*Exercise brief*
After finding the line with "Uncomment line below to enable. (121, 1357)" in the entries below, retype exactly each line from there through the line with "1.1 Find all", including that final line.

[Input data Boundary: Start]

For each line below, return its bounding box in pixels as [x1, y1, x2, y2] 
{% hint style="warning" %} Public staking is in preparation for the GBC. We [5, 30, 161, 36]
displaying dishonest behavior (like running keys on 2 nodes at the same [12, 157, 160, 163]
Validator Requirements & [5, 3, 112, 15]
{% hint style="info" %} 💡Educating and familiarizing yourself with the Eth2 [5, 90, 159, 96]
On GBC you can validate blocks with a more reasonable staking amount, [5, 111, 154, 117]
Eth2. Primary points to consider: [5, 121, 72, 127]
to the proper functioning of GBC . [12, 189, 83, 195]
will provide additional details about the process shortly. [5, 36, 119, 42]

[Input data Boundary: End]
[Input data Boundary: Start]

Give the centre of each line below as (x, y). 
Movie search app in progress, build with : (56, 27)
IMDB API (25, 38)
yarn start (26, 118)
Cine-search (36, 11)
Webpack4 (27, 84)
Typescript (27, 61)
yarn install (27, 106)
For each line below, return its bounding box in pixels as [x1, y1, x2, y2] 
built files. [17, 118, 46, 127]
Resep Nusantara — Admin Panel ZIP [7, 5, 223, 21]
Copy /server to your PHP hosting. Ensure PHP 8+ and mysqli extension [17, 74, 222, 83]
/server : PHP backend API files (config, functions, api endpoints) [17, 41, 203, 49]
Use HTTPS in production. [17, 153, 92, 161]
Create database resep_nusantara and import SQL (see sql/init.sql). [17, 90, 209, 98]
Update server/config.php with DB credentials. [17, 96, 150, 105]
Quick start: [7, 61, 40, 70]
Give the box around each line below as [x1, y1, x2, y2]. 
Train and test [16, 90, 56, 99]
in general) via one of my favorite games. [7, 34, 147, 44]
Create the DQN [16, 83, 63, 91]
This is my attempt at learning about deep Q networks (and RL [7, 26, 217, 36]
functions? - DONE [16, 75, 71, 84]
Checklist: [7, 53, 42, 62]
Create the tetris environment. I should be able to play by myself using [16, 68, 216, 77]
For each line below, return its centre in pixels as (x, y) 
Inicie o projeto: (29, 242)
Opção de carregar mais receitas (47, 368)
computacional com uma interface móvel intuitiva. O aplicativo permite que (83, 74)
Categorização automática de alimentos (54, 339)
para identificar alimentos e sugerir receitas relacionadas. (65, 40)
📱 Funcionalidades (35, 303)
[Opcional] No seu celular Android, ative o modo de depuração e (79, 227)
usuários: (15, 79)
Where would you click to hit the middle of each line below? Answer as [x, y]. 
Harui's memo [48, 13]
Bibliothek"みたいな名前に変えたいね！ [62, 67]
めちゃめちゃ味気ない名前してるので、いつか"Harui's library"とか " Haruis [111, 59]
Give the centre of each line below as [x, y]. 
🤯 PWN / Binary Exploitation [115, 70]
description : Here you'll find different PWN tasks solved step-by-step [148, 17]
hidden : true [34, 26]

[Input data Boundary: End]
[Input data Boundary: Start]

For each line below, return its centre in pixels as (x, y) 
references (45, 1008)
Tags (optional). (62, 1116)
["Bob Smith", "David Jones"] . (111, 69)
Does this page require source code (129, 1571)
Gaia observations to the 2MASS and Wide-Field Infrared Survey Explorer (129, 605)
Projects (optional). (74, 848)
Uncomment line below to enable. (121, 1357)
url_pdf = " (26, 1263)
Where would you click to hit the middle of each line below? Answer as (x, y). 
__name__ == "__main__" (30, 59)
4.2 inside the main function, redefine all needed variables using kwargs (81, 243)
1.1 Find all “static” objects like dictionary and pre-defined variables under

[Input data Boundary: End]

*Response*
Uncomment line below to enable. (121, 1357)
url_pdf = " (26, 1263)
Where would you click to hit the middle of each line below? Answer as (x, y). 
__name__ == "__main__" (30, 59)
4.2 inside the main function, redefine all needed variables using kwargs (81, 243)
1.1 Find all “static” objects like dictionary and pre-defined variables under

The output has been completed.